═══ Records for the task ═══

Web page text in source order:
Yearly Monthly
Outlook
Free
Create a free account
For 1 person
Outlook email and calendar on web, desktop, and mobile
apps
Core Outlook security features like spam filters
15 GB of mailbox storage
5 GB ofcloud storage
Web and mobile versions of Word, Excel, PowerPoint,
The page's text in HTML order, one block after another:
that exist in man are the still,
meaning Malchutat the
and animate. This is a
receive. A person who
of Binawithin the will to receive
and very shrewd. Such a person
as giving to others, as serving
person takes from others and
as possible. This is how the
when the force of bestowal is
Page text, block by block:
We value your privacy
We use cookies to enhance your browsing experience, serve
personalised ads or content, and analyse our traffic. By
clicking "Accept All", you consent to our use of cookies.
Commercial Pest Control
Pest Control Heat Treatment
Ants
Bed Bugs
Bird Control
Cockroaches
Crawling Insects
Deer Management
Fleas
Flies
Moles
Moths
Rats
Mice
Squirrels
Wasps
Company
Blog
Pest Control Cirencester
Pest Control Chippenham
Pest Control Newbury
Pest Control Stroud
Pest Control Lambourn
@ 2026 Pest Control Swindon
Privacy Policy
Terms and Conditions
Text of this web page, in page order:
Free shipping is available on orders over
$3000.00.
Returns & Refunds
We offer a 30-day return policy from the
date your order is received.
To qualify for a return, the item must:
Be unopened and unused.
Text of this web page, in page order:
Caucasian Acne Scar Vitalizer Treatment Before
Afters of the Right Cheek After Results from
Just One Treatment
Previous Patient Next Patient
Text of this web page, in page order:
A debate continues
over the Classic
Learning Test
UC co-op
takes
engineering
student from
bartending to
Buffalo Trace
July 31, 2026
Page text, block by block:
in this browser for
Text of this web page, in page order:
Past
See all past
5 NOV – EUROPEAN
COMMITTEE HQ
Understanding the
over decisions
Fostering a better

═══

Every single record is to be set down again, unaltered.

Web page text in source order:
Yearly Monthly
Outlook
Free
Create a free account
For 1 person
Outlook email and calendar on web, desktop, and mobile
apps
Core Outlook security features like spam filters
15 GB of mailbox storage
5 GB ofcloud storage
Web and mobile versions of Word, Excel, PowerPoint,
The page's text in HTML order, one block after another:
that exist in man are the still,
meaning Malchutat the
and animate. This is a
receive. A person who
of Binawithin the will to receive
and very shrewd. Such a person
as giving to others, as serving
person takes from others and
as possible. This is how the
when the force of bestowal is
Page text, block by block:
We value your privacy
We use cookies to enhance your browsing experience, serve
personalised ads or content, and analyse our traffic. By
clicking "Accept All", you consent to our use of cookies.
Commercial Pest Control
Pest Control Heat Treatment
Ants
Bed Bugs
Bird Control
Cockroaches
Crawling Insects
Deer Management
Fleas
Flies
Moles
Moths
Rats
Mice
Squirrels
Wasps
Company
Blog
Pest Control Cirencester
Pest Control Chippenham
Pest Control Newbury
Pest Control Stroud
Pest Control Lambourn
@ 2026 Pest Control Swindon
Privacy Policy
Terms and Conditions
Text of this web page, in page order:
Free shipping is available on orders over
$3000.00.
Returns & Refunds
We offer a 30-day return policy from the
date your order is received.
To qualify for a return, the item must:
Be unopened and unused.
Text of this web page, in page order:
Caucasian Acne Scar Vitalizer Treatment Before
Afters of the Right Cheek After Results from
Just One Treatment
Previous Patient Next Patient
Text of this web page, in page order:
A debate continues
over the Classic
Learning Test
UC co-op
takes
engineering
student from
bartending to
Buffalo Trace
July 31, 2026
Page text, block by block:
in this browser for
Text of this web page, in page order:
Past
See all past
5 NOV – EUROPEAN
COMMITTEE HQ
Understanding the
over decisions
Fostering a better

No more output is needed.